• [Exercise aim]
Needed from the data below: every line from the one with "Worse, the average" up to and including the one with "thousands more in", repeated exactly and with nothing else.

Given entries: Begin

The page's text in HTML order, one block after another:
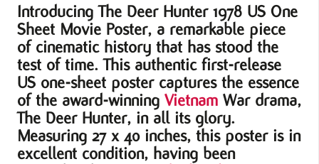
Introducing The Deer Hunter 1978 US One
Sheet Movie Poster, a remarkable piece
of cinematic history that has stood the
test of time. This authentic first-release
US one-sheet poster captures the essence
of the award-winning Vietnam War drama,
The Deer Hunter, in all its glory.
Measuring 27 x 40 inches, this poster is in
excellent condition, having been
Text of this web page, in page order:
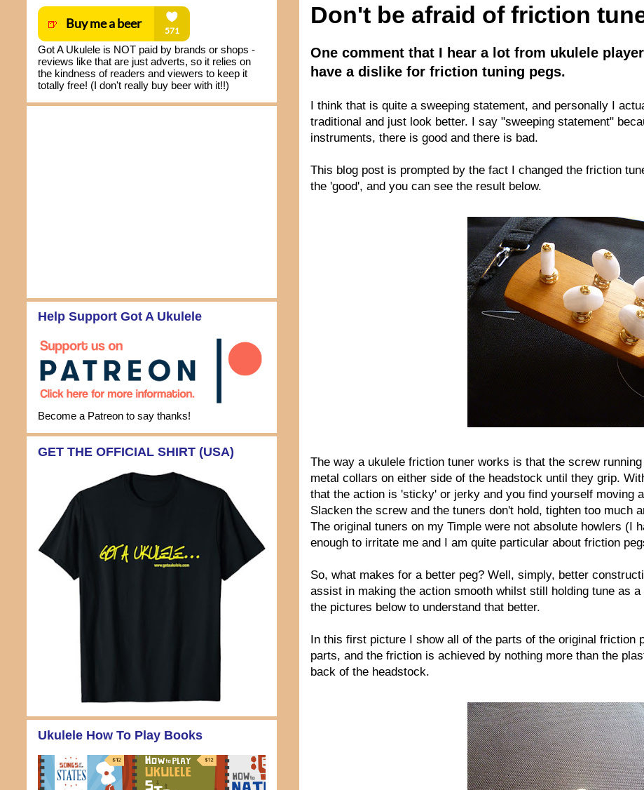
Don't be afraid of friction
One comment that I hear a lot from ukulele
have a dislike for friction tuning pegs.
I think that is quite a sweeping statement, and personally I
traditional and just look better. I say "sweeping statement"
instruments, there is good and there is bad.
This blog post is prompted by the fact I changed the friction
the 'good', and you can see the result below.
The way a ukulele friction tuner works is that the screw
metal collars on either side of the headstock until they grip.
that the action is 'sticky' or jerky and you find yourself moving
Slacken the screw and the tuners don't hold, tighten too much
The original tuners on my Timple were not absolute howlers (I
enough to irritate me and I am quite particular about friction
So, what makes for a better peg? Well, simply, better
assist in making the action smooth whilst still holding tune as
the pictures below to understand that better.
In this first picture I show all of the parts of the original friction
parts, and the friction is achieved by nothing more than the
back of the headstock.
Got A Ukulele is NOT paid by brands or shops -
reviews like that are just adverts, so it relies on
the kindness of readers and viewers to keep it
totally free! (I don't really buy beer with it!!)
Help Support Got A Ukulele
Become a Patreon to say thanks!
GET THE OFFICIAL SHIRT (USA)
Ukulele How To Play Books
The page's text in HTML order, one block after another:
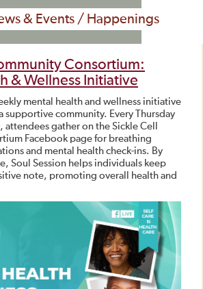
& Events / Happenings
Consortium:
& Wellness Initiative
mental health and wellness initiative
supportive community. Every Thursday
attendees gather on the Sickle Cell
Facebook page for breathing
and mental health check-ins. By
Soul Session helps individuals keep
note, promoting overall health and
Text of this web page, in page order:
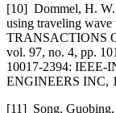
[10] Dommel, H.
using traveling
TRANSACTIONS
vol. 97, no. 4, pp.
10017-2394:
ENGINEERS INC,
[11] Song, Guobing,
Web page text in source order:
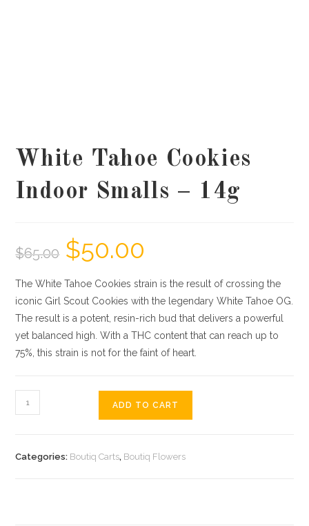
White Tahoe Cookies
Indoor Smalls – 14g
$65.00 $50.00
The White Tahoe Cookies strain is the result of crossing the
iconic Girl Scout Cookies with the legendary White Tahoe OG.
The result is a potent, resin-rich bud that delivers a powerful
yet balanced high. With a THC content that can reach up to
75%, this strain is not for the faint of heart.
ADD TO CART
Categories: Boutiq Carts, Boutiq Flowers
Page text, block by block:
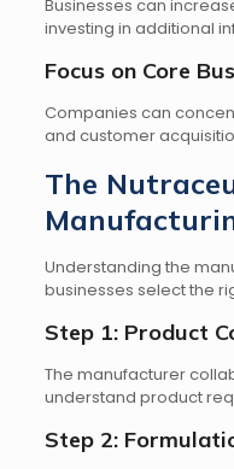
Businesses can
investing in additional
Focus on Core
Companies can
and customer
The
Understanding the
businesses select the
Step 1: Product
The manufacturer
understand product
Step 2:
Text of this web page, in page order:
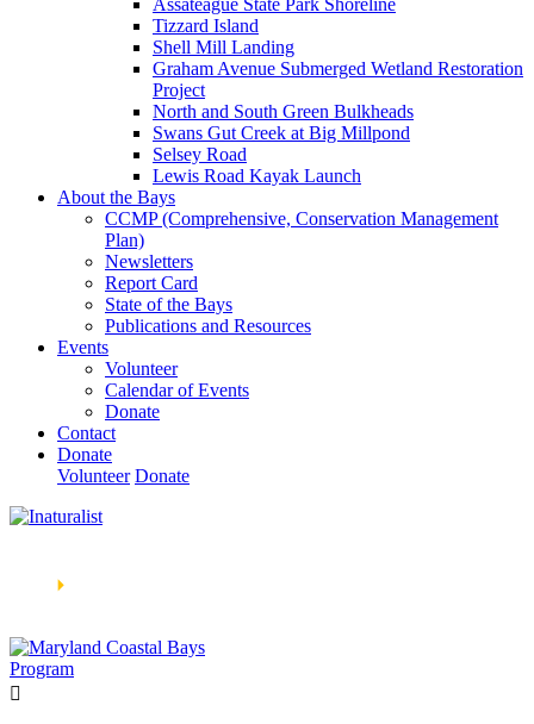
Assateague State Park Shoreline
Tizzard Island
Shell Mill Landing
Graham Avenue Submerged Wetland Restoration
Project
North and South Green Bulkheads
Swans Gut Creek at Big Millpond
Selsey Road
Lewis Road Kayak Launch
About the Bays
CCMP (Comprehensive, Conservation Management
Plan)
Newsletters
Report Card
State of the Bays
Publications and Resources
Events
Volunteer
Calendar of Events
Donate
Contact
Donate
Volunteer Donate
🞂
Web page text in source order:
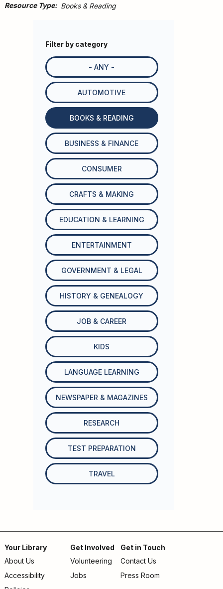
Filter by category
- ANY -
AUTOMOTIVE
BOOKS & READING
BUSINESS & FINANCE
CONSUMER
CRAFTS & MAKING
EDUCATION & LEARNING
ENTERTAINMENT
GOVERNMENT & LEGAL
HISTORY & GENEALOGY
JOB & CAREER
KIDS
LANGUAGE LEARNING
NEWSPAPER & MAGAZINES
RESEARCH
TEST PREPARATION
TRAVEL
Resource Type
Books & Reading
Footer
menu
Your Library
About Us
Accessibility
Get Involved
Volunteering
Jobs
Get in Touch
Contact Us
Press Room
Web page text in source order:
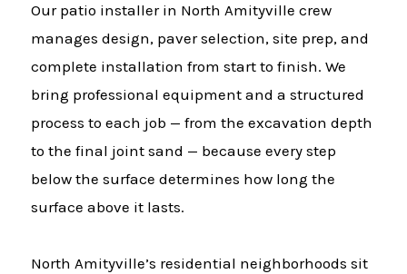
Our patio installer in North Amityville crew
manages design, paver selection, site prep, and
complete installation from start to finish. We
bring professional equipment and a structured
process to each job — from the excavation depth
to the final joint sand — because every step
below the surface determines how long the
surface above it lasts.
North Amityville’s residential neighborhoods sit
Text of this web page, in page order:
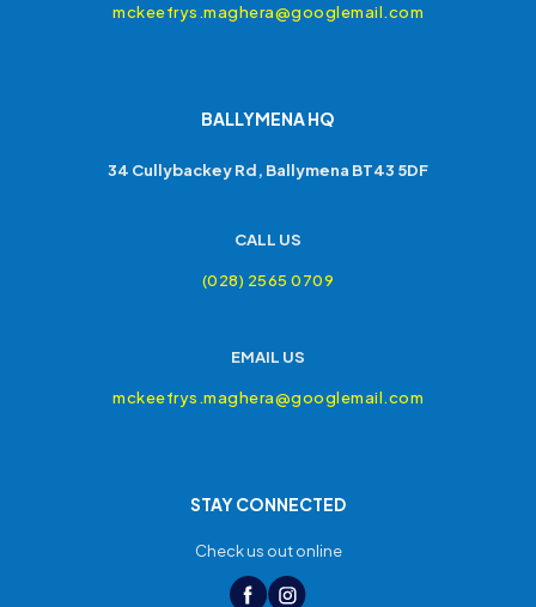
mckeefrys.maghera@googlemail.com
BALLYMENA HQ
34 Cullybackey Rd, Ballymena BT43 5DF
CALL US
(028) 2565 0709
EMAIL US
mckeefrys.maghera@googlemail.com
STAY CONNECTED
Check us out online
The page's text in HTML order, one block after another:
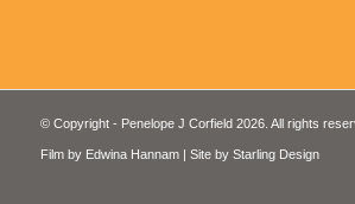
© Copyright - Penelope J Corfield 2026. All rights
Film by Edwina Hannam| Site by Starling Design
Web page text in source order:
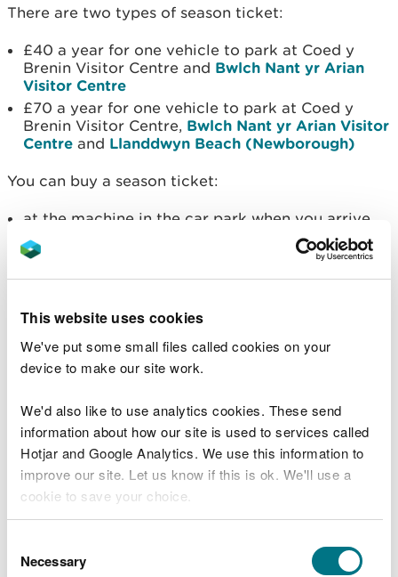
This website uses cookies
We've put some small files called cookies on your
device to make our site work.
We'd also like to use analytics cookies. These send
information about how our site is used to services called
Hotjar and Google Analytics. We use this information to
improve our site. Let us know if this is ok. We'll use a
cookie to save your choice.
choose.
Selection
Necessary
There are two types of season ticket:
£40 a year for one vehicle to park at Coed y
Brenin Visitor Centre and Bwlch Nant yr Arian
Visitor Centre
£70 a year for one vehicle to park at Coed y
Brenin Visitor Centre, Bwlch Nant yr Arian Visitor
Centre and Llanddwyn Beach (Newborough)
You can buy a season ticket:
at the machine in the car park when you arrive
using contactless payment, not cash (you can
use the machine in Welsh or English)
on theRingGo app(to use the app in Welsh, you
phone)
RingGo adds an administration fee. You will see this
also a fee for text notifications, but you can turn
off notifications in your RingGo account settings to
avoid being charged.
Free parking for local residents
Ffestinog, Trawsfynydd or Dolgellau can register
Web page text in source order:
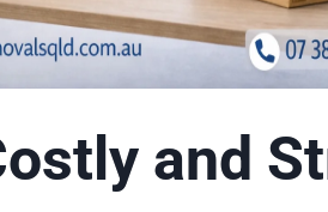
and
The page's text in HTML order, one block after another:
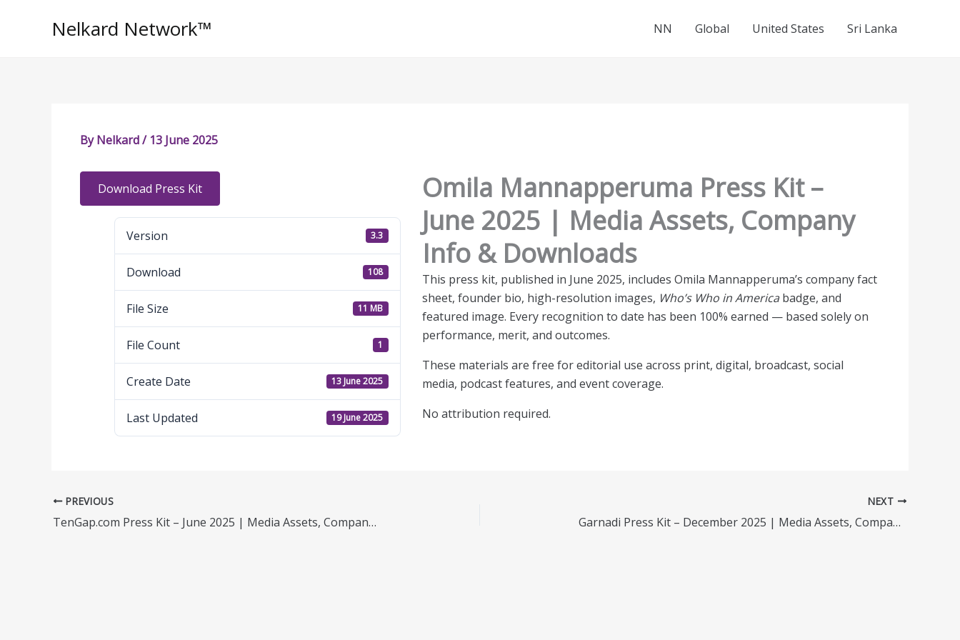
Nelkard Network™ NN Global United States Sri Lanka
ByNelkard/ 13 June 2025
Download Press Kit
Version 3.3
Download 108
File Size 11 MB
File Count 1
Create Date 13 June 2025
Last Updated 19 June 2025
Omila Mannapperuma Press Kit –
June 2025 | Media Assets, Company
Info & Downloads
This press kit, published in June 2025, includes Omila Mannapperuma’s company fact
sheet, founder bio, high-resolution images, Who’s Who in America badge, and
featured image. Every recognition to date has been 100% earned — based solely on
performance, merit, and outcomes.
These materials are free for editorial use across print, digital, broadcast, social
media, podcast features, and event coverage.
No attribution required.
PREVIOUS
TenGap.com Press Kit – June 2025 | Media Assets, Company Info & Downloads
NEXT
Garnadi Press Kit – December 2025 | Media Assets, Company Info & Downloads
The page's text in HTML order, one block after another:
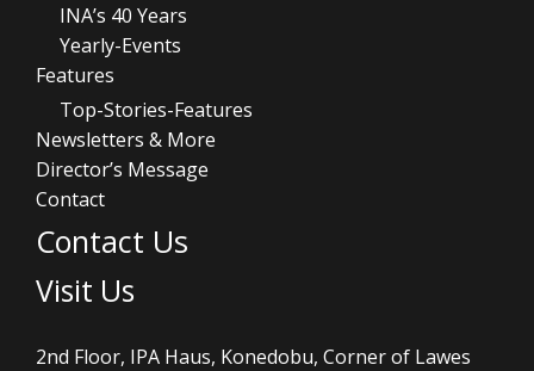
INA’s 40 Years
Yearly-Events
Features
Top-Stories-Features
Newsletters & More
Director’s Message
Contact
Contact Us
Visit Us
2nd Floor, IPA Haus, Konedobu, Corner of Lawes
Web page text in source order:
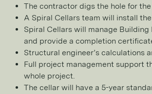
The contractor digs the hole for the
A Spiral Cellars team will install
Spiral Cellars will manage Building
and provide a completion
Structural engineer’s calculations
Full project management support
whole project.
The cellar will have a 5-year
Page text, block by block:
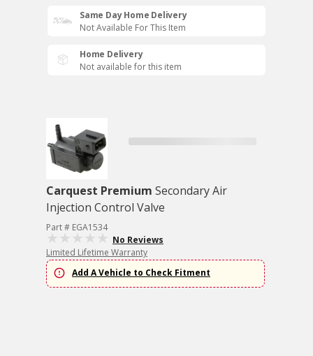
Same Day Home Delivery
Not Available For This Item
Home Delivery
Not available for this item
Carquest Premium Secondary Air
Injection Control Valve
Part # EGA1534
No Reviews
Limited Lifetime Warranty
Add A Vehicle to Check Fitment
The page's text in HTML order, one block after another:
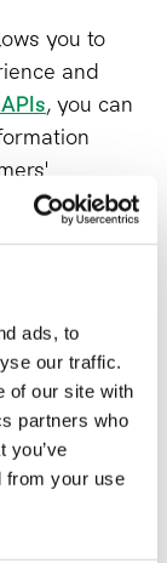
ads, to
our traffic.
of our site with
partners who
you’ve
from your use
you to
and
, you can
to create
the entire
compare
allowing
You can also
offering
policies in
customer's
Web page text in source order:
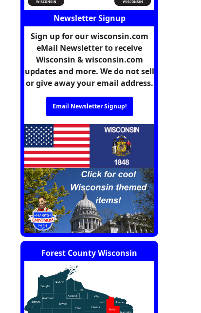
Newsletter Signup
Sign up for our wisconsin.com
eMail Newsletter to receive
Wisconsin & wisconsin.com
updates and more. We do not sell
or give away your email address.
Email Newsletter Signup!
Forest County Wisconsin
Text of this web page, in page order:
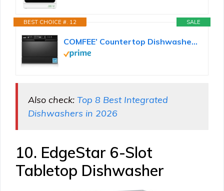
SALE
BEST CHOICE #. 12
COMFEE’ Countertop Dishwasher, Energy Star Portable Dishwasher, 6 Place Settings & 8 Washing...
Also check: Top 8 Best Integrated
Dishwashers in 2026
10. EdgeStar 6-Slot
Tabletop Dishwasher
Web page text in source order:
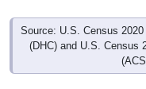
Source: U.S. Census
(DHC) and U.S. Census
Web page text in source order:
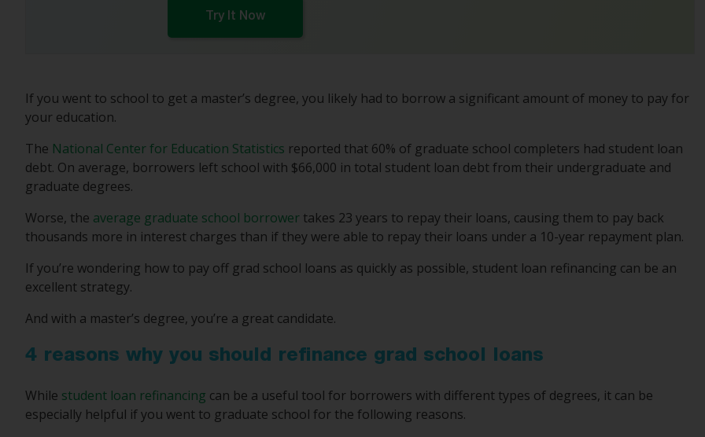
Try It Now
If you went to school to get a master’s degree, you likely had to borrow a significant amount of money to pay for
your education.
The National Center for Education Statistics reported that 60% of graduate school completers had student loan
debt. On average, borrowers left school with $66,000 in total student loan debt from their undergraduate and
graduate degrees.
Worse, the average graduate school borrower takes 23 years to repay their loans, causing them to pay back
thousands more in interest charges than if they were able to repay their loans under a 10-year repayment plan.
If you’re wondering how to pay off grad school loans as quickly as possible, student loan refinancing can be an
excellent strategy.
And with a master’s degree, you’re a great candidate.
4 reasons why you should refinance grad school loans
While student loan refinancing can be a useful tool for borrowers with different types of degrees, it can be
especially helpful if you went to graduate school for the following reasons.
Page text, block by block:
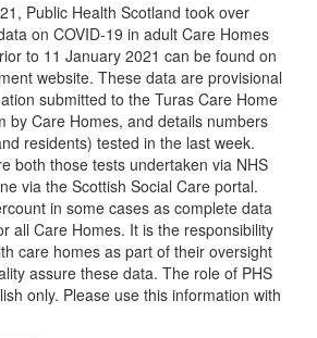
Public Health Scotland took over
on COVID-19 in adult Care Homes
to 11 January 2021 can be found on
website. These data are provisional
submitted to the Turas Care Home
by Care Homes, and details numbers
residents) tested in the last week.
both those tests undertaken via NHS
via the Scottish Social Care portal.
in some cases as complete data
all Care Homes. It is the responsibility
care homes as part of their oversight
assure these data. The role of PHS
only. Please use this information with
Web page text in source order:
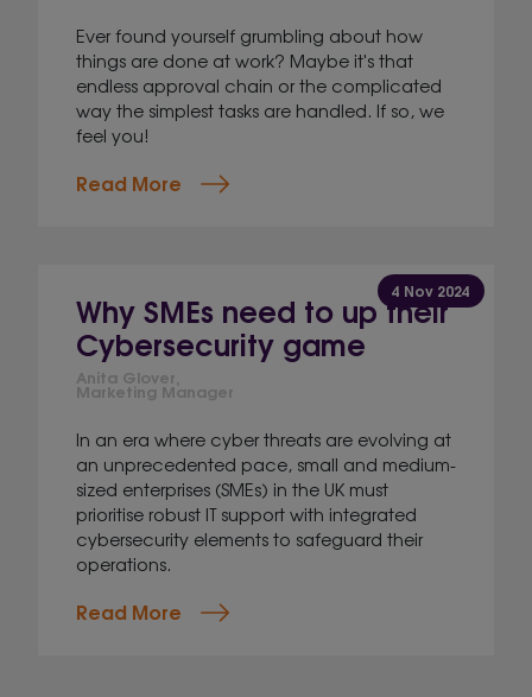
Ever found yourself grumbling about how
things are done at work? Maybe it's that
endless approval chain or the complicated
way the simplest tasks are handled. If so, we
feel you!
Read More
4 Nov 2024
Why SMEs need to up their
Cybersecurity game
Anita Glover,
Marketing Manager
In an era where cyber threats are evolving at
an unprecedented pace, small and medium-
sized enterprises (SMEs) in the UK must
prioritise robust IT support with integrated
cybersecurity elements to safeguard their
operations.
Read More
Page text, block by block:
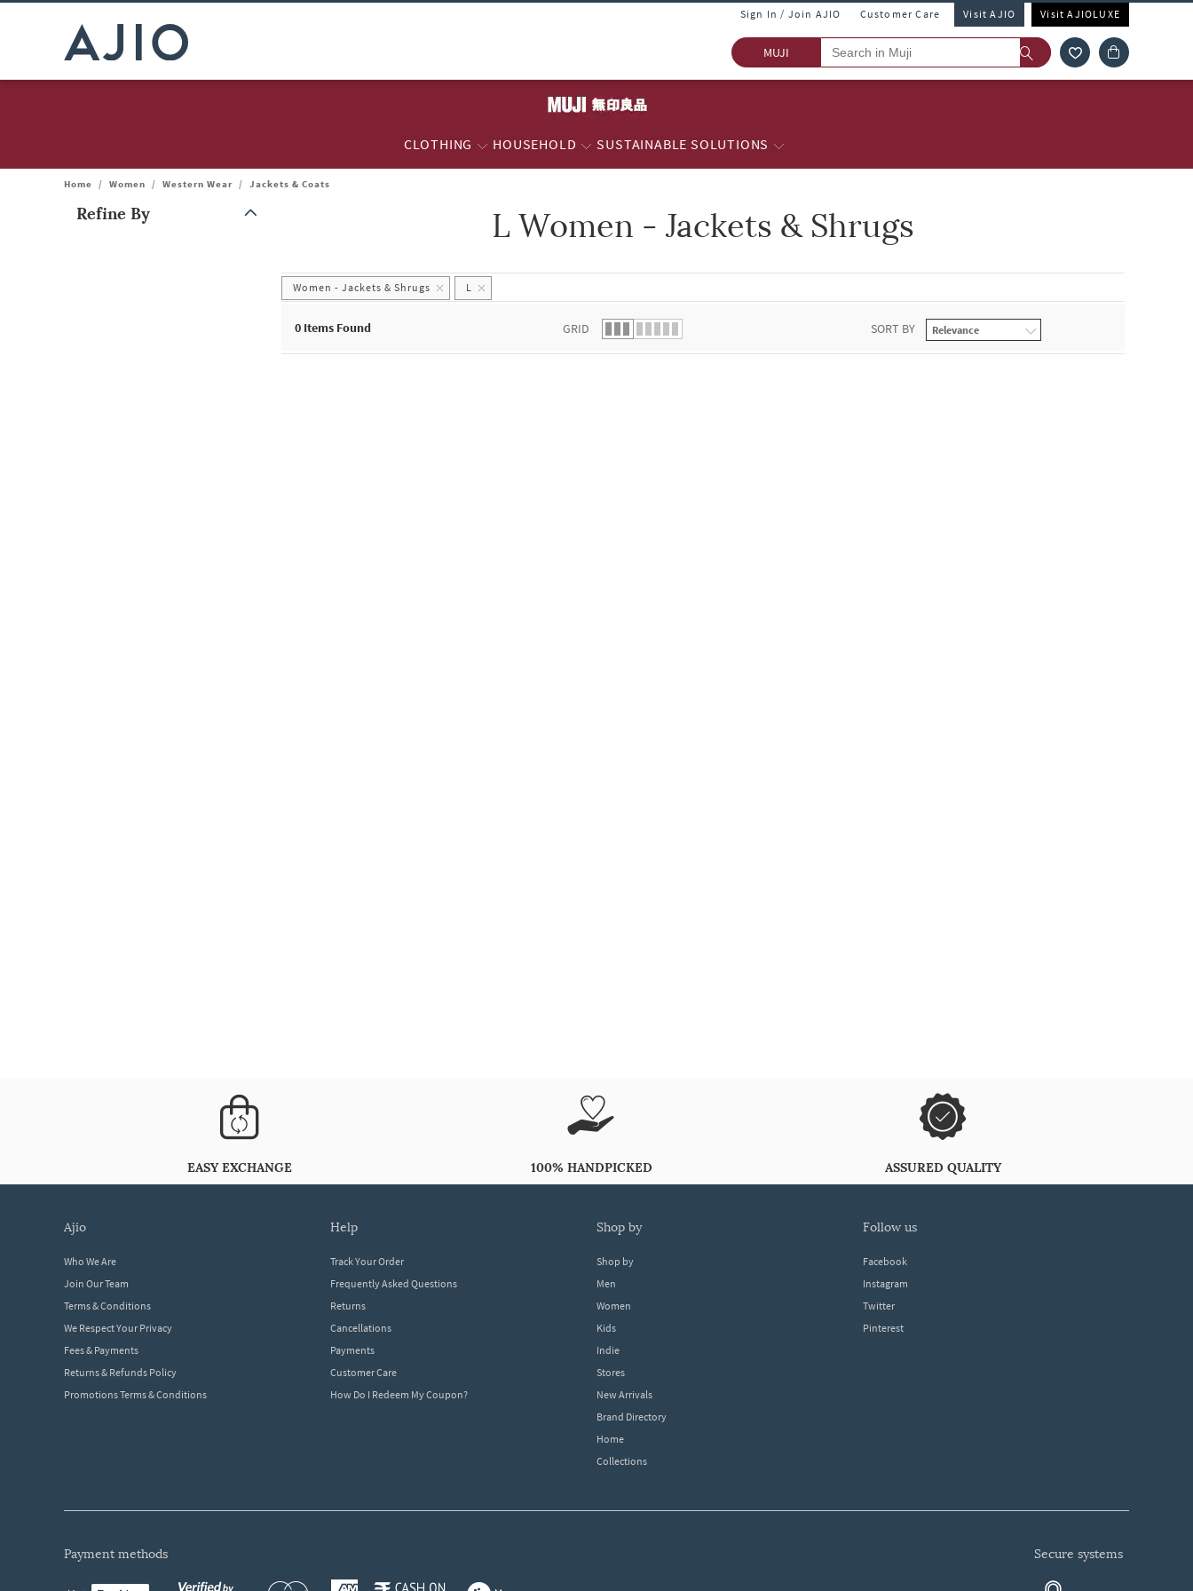
Sign In / Join AJIO Customer Care Visit AJIO Visit AJIOLUXE
MUJI
CLOTHING HOUSEHOLD SUSTAINABLE SOLUTIONS
Home / Women / Western Wear / Jackets & Coats
Refine By L Women - Jackets & Shrugs
Women - Jackets & Shrugs L
0 Items Found GRID SORT BY
EASY EXCHANGE 100% HANDPICKED ASSURED QUALITY
ajio
Who We Are
Join Our Team
Terms & Conditions
We Respect Your Privacy
Fees & Payments
Returns & Refunds Policy
Promotions Terms & Conditions
help
Track Your Order
Frequently Asked Questions
Returns
Cancellations
Payments
Customer Care
How Do I Redeem My Coupon?
shop by
Shop by
Men
Women
Kids
Indie
Stores
New Arrivals
Brand Directory
Home
Collections
follow us
Facebook
Instagram
Twitter
Pinterest
payment methods secure systems

Given entries: End

• [Output for this task]
Worse, the average graduate school borrower takes 23 years to repay their loans, causing them to pay back
thousands more in interest charges than if they were able to repay their loans under a 10-year repayment plan.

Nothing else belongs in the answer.